Starting point is 00:18:42 But block provisioning is if there is a volume collection, or volumes anywhere in the system, you have to be able to modify, create and modify them. That sounds pretty simple when you go to explain it. It was a really ridiculously long argument that led up to that. But, you know, one of the things we did not do, at least for the initial implementations of all of these, was make them really complicated. We've actually deliberately left out, you know, a whole slew of required properties on all of these things.
Starting point is 00:19:21 Most of them have very simple definitions with them. There are a handful of, things. Most of them have very simple definitions with them. There are just a handful of places where we have required properties. So one of them is, as we talked about, and I'll show the exact details of this in a minute, like where we said swordfish discovery, you need to be able to differentiate between a redfish and a swordfish implementation.'s a required property in there for that but we don't basically go through
Starting point is 00:19:50 and say oh yes for you know every endpoint you have to have the name and the manufacturer and all of those things if we get requirements coming back that say um you know no everyone really needs to do that we need and we really need to flush these, everyone really needs to do that, and we really need to flush these things out more, we will do that. But what we wanted to do was really get a high-level set of functionality, base functionality, with the assumption
Starting point is 00:20:16 that implementations are going to populate a bunch of properties in these objects. And if we need to go back and, you know, get down to that level of detail, we will. Okay. So some of these other ones, just to kind of clarify, local and remote replication have very, very similar requirements. In fact, they're identical except that you need to be able to differentiate a local fault domain from a remote fault domain. And so that's the only reason that those two things are separate,
Starting point is 00:20:50 is you have to be able to differentiate your fault domains. That's as much from an implementation side as from a client side, although the client sides really also want to know that when they're setting up DR. So if you actually go look at those profiles they have like two or three words different in the entire files um there may be a way to to actually combine those two things together but from my perspective i was trying to just keep that one-to-one mapping I talked about. Okay, so mapping and masking. Again, it's very, or sorry, let me do this one.
Starting point is 00:21:33 Block capacity management is also very simple. You need to be able to do a, basically expand the capacity of volumes or file systems, depending on whether it's block or file capacity management. So again, those profiles are very tiny, but they correspond to the target functionality. Okay. And then there were a couple of things over here that ended up specifically in the class and to have class of service and they're duplicated, which is the replication.
Starting point is 00:22:08 That's actually because the replication works differently over there. So we had to, even though it's basically still advertising replication capabilities, the underlying schema requirements were radically different, so we ended up with different profiles for those. All right. So I think I've probably, well, I've said a lot of the framework for this, but we haven't really described them yet.

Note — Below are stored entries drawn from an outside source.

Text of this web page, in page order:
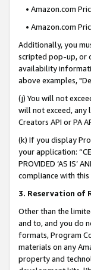
• Amazon.com
• Amazon.com
Additionally, you
scripted pop-up, or
availability
above examples,
(j) You will not
will not exceed,
Creators API or PA
(k) If you display
your application:
PROVIDED ‘AS IS’
compliance with this
3. Reservation of
Other than the
and to, and you do
formats, Program
materials on any
property and
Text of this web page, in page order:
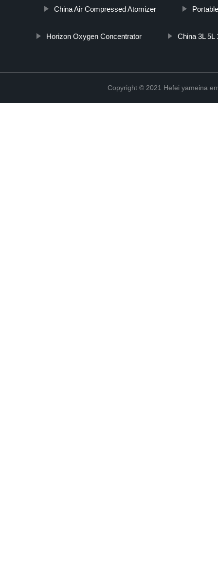
China Air Compressed Atomizer
Horizon Oxygen Concentrator China 3L
Copyright © 2021 Hefei yameina
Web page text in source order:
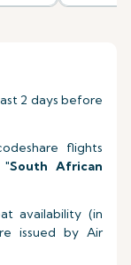
2 days before
flights
"South African
availability (in
issued by Air
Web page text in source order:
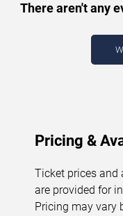
dates, venues, start
Concert schedules
are announced or
August 7, 2026.
There aren't any
Pricing &
Ticket prices
are provided for
Pricing may vary
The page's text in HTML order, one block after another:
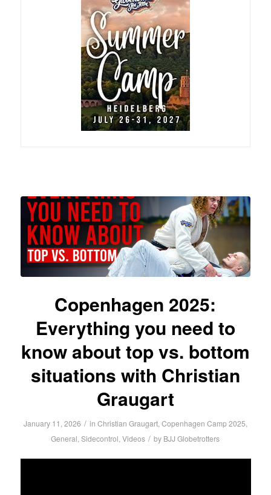
Copenhagen 2025:
Everything you need to
know about top vs. bottom
situations with Christian
Graugart
January 11, 2026 / in Christian Graugart, Copenhagen Camp 2025,
General,Sidecontrol,Videos / by BJJ Globetrotters
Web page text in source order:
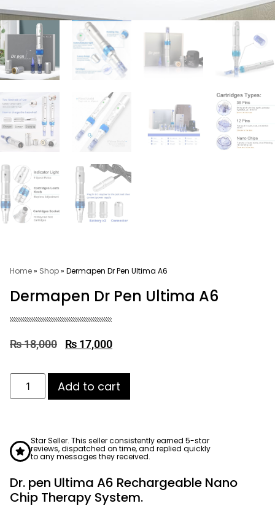
Home» Shop» Dermapen Dr Pen Ultima A6
Dermapen Dr Pen Ultima A6
₨18,000 ₨ 17,000
Add to cart
Star Seller. This seller consistently earned 5-star
reviews, dispatched on time, and replied quickly
to any messages they received.
Dr. pen Ultima A6 Rechargeable Nano
Chip Therapy System.
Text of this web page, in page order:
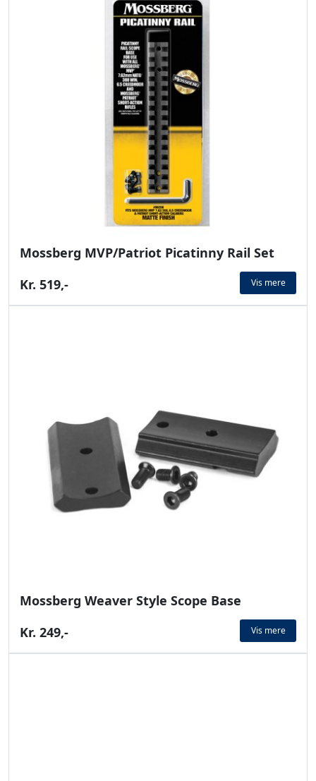
Mossberg MVP/Patriot Picatinny Rail Set
Kr. 519,-
Vis mere
Mossberg Weaver Style Scope Base
Kr. 249,-
Vis mere
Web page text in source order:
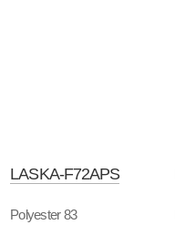
LASKA-F72APS
Polyester 83
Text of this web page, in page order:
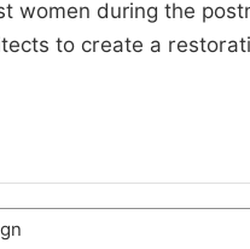
women during the
to create a
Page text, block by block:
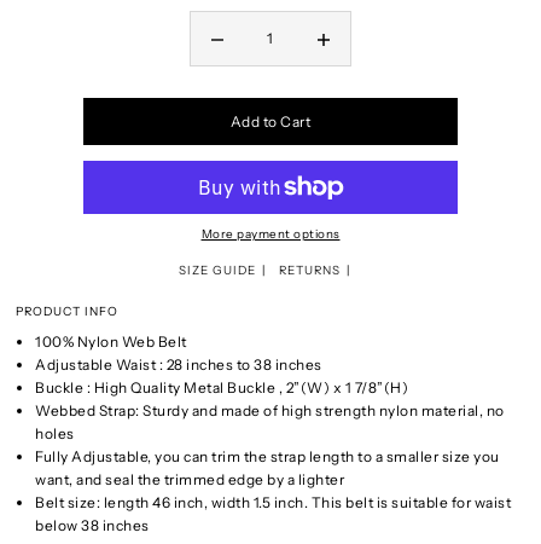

Starting point is 00:22:37 So when an implementation goes to advertise features, it advertises them through the features registry, and it advertises the list of supported features. These are the features it is currently able to support. That includes this set of properties, feature name, description, the version, and a pointer to the corresponding profile definition. This whole thing, for anybody who's really familiar with Redfish, is a derivation of the message registry. We leverage the message registry file concept so that this, we don't have
Starting point is 00:23:16 to, we didn't have to reinvent anything around how we publish, how to find a profile, and where's a profile file, and, you know, do I have a local copy, or do I have do I have a local copy or am I using the one over there? Because message registry file structure has all of that. So we're just kind of leveraging all of that completely rather than redefining it. We apologize for calling message registry file instead of just registry file. That's too much to change. finding it. We apologize for calling message registry file instead of just registry file.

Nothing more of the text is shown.